Зубы грешников (сборник) - Мирослав Бакулин
- Категория: Проза / Русская современная проза
- Название: Зубы грешников (сборник)
- Автор: Мирослав Бакулин
Шрифт:
Интервал:
Закладка:
Мирослав Бакулин
Зубы грешников. Рассказы
Посвящается моим родителям: Юрию Степановичу и Галине Дмитриевне.
Бабушка бежит за архимандритом:
– Батюшка, батюшка, благословите зубы вставлять?
Он удивленно:
– А зачем зубы грешникам? В Писании сказано: «Зубы грешников сокрушил еси» (Пс. 3, 8).
Рекомендовано к публикации Издательским советом Русской Православной Церкви ИС 12-205-0349
© М. Ю. Бакулин, 2012
© Издательство «Никея», 2012
Все права защищены. Никакая часть электронной версии этой книги не может быть воспроизведена в какой бы то ни было форме и какими бы то ни было средствами, включая размещение в сети Интернет и в корпоративных сетях, для частного и публичного использования без письменного разрешения владельца авторских прав.

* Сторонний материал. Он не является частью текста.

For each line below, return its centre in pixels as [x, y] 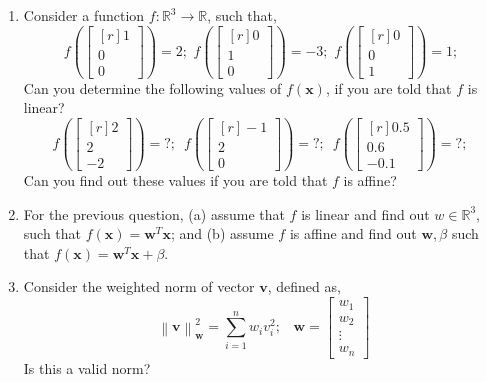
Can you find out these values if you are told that [175, 180]
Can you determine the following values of [152, 87]
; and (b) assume [222, 233]
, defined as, [304, 286]
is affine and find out [353, 233]
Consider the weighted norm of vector [139, 286]
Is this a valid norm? [87, 367]
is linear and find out [365, 213]
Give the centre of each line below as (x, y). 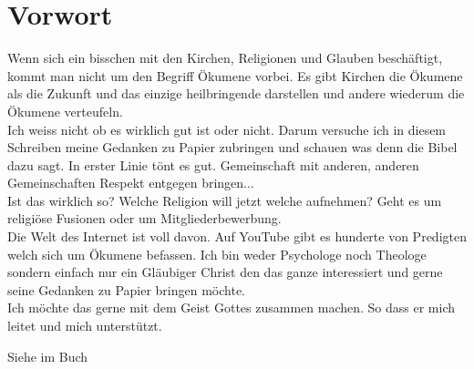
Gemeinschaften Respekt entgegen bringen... (131, 183)
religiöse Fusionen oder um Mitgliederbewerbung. (144, 218)
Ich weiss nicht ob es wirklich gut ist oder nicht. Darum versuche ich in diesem (227, 129)
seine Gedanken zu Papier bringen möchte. (127, 289)
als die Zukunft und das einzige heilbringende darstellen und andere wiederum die (236, 93)
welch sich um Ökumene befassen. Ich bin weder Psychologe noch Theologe (217, 254)
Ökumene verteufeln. (65, 111)
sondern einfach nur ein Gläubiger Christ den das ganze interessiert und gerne (225, 272)
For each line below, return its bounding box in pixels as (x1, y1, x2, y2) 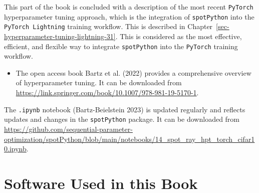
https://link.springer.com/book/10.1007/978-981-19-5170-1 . (16, 87, 199, 97)
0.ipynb (4, 143, 27, 154)
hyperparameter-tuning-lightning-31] (4, 31, 116, 41)
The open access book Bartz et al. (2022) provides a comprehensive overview (16, 67, 251, 78)
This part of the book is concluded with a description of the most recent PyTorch (4, 2, 253, 12)
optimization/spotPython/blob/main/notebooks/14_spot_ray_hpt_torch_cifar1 (4, 133, 255, 144)
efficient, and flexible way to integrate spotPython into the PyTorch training (4, 41, 238, 51)
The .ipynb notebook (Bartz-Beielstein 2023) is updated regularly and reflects (4, 104, 245, 114)

©Электронная версия книги подготовлена компанией ЛитРес
Дорогой читатель!Выражаем Вам глубокую благодарность за то, что Вы приобрели легальную копию электронной книги издательства «Никея».
Если же по каким-либо причинам у Вас оказалась пиратская копия книги, то убедительно просим Вас приобрести легальную. Как это сделать – узнайте на нашем сайте www.nikeabooks.ru
Если в электронной книге Вы заметили какие-либо неточности, нечитаемые шрифты и иные серьезные ошибки – пожалуйста, напишите нам на [email protected]
Спасибо!
Про Васю Курицу
Заболел я сильно. И случилось это на Севере, у поселка Мужи. Надоело мне быть городским хлыщом, преподавать молоденьким девушкам философию в университете, слушать модную музыку и ходить по одним и тем же улицам. Надоело страшно. Посему я нанялся к одному авантюристу матросом на речной флот. Нужно было дойти от Тюмени до Салехарда, по дороге принимать рыбу у местного населения и складывать ее в морозильник.
Увидел я новую для меня жизнь, настоящих людей, гадости увидел много. На себя самого посмотрел со стороны. Короче, развеялся. И философия, и девушки, и улицы вновь стали родными, милыми и приветливыми. Полезно вот так иногда сменить жизненное пространство.
Одна история из моего северного похода запала в душу. С собой в дорогу я взял Библию и книгу митрополита Сурожского Антония «О вере и Церкви». Эти книги перевернули тогда многое во мне.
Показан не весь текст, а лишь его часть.